Towns want state to return millions in utility taxes

Staff Writer

Monmouth and Middlesex officials have joined a chorus of voices throughout New Jersey in calling on the state to turn more than $1 billion in energy receipts taxes over to the towns that deserve them.

Middletown Township Committeeman Anthony Fiore said his governing body will consider a resolution on March 18 urging state legislators to order a statewide referendum on the issue, which he said has cost the town more than $10 million in recent years.

“It is completely unfair,” said Fiore, referring to the state’s “skim” of utility taxes for more than a decade. “This would be no different than the township collecting school taxes and not paying the school board the money they receive. It’s exactly the same concept.”

The concept of utility taxes was established many decades ago, requiring utilities to directly compensate towns for hosting energy infrastructure such as electrical substations and gas lines.

In the early 1980s, the state began collecting those fees, however, keeping a percentage and disbursing the rest to towns, according to officials with the League of Municipalities, which has actively campaigned against the practice for years.

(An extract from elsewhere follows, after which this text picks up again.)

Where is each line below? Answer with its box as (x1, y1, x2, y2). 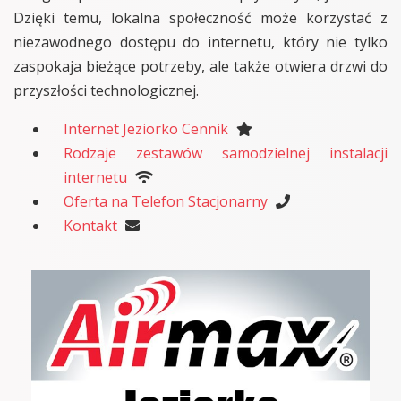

“Increasingly, the state has diverted money over the years to handle their own budget problems,” said Jon Moran, a legislative analyst with the league. “But in 2008, 2009 and 2010, there were drastic cuts. … The statutes allow the state to keep a percentage of the monies, and we are fine with that. But the state has gone far beyond that.”

According to a League of Municipalities report, the state has wrongfully appropriated hundreds of millions of dollars in municipal receipts taxes to balance its own budget in each of the years since.

In 2011 alone, Fiore said, Middletown lost about $4 million, more than 6 percent of the total municipal budget.

“It would make an enormous difference to towns, certainly to Middletown,” Township Administrator Anthony Mercantante said.

“The reality is that the municipalities with this utility infrastructure are entitled to these funds. … If there is a gas main break, does the state send anybody to deal with the emergency? No. So why should the state receive the money?”

In Long Branch, the city received $3.02 million in energy tax receipts in 2013, the same level as the previous year.

Finance Director Ron Mehlhorn Sr. said the full amount owed to the city would be “substantially more.”

“Theoretically, had it stayed the same, we’d be getting millions of dollars more,” he said. “If we had this money, we’d be in pretty good shape. [The state] keeps telling usabouta2percentcap,buttheyhavethe right to do whatever they are doing. “I don’t think we ever lost money, but as it kept going up, they kept more.”

Mayor Adam Schneider said the city has used energy tax receipts to decrease property taxes in the past.

“The energy receipts were benefiting taxpayers,” he said. “It was property tax relief, and then they glommed onto the money.”

Schneider said taxpayers often are unaware when revenues like the energy tax receipts are cut, pitting them against the municipality and not the state.

“As they typically do at the state level, when they do something like that, then they complain that we didn’t cut the budget,” Schneider said. “Taxes go up, and they point the finger at us.”

Fiore and league officials are throwing their weight behind two companion bills recently introduced in the state Senate and Assembly that would incrementally increase the municipal portion of the taxes and allow towns to collect it directly.

Both bipartisan bills were still in committee as of March 4.

State Sen. Linda Greenstein (D-Mercer), co-sponsor of the Senate bill, said the state grab of energy tax receipts is hurting taxpayers and faulted Gov. Chris Christie for holding up the legislation.

“The problem is, the state is skimming and keeping for itself hundreds of millions of dollars each fiscal year from taxes paid by energy suppliers,” Greenstein said. “The money was originally intended to go to the local governments. … Every penny taken away [from municipalities] is that much more paid by families through property taxes or cuts to municipal services.

“In the last session, we put the bill before the governor and he vetoed it. I think the time is now to go again and push strongly to see that this happens in any way we can make it happen.

“It has some bipartisan support out there. Certainly, the League of Municipalities is very in favor of it. It did pass the Legislature already. … The issue is, the governor is holding it back.”

A similar bill was passed by the Legislature in 2012 that would have returned an additional $66 million to towns in the 2013 budget, but it was ultimately vetoed by Christie.

Due to the likelihood of another gubernatorial veto, Fiore said he is joining other New Jersey mayors in calling for a public referendum on the issue.

Moran said the league has not specifically considered pursuing a referendum, but he hopes the bills would muster enough support in the Legislature to override any potential veto.

“We would hope, of course, that the governor would reconsider his position,” he said.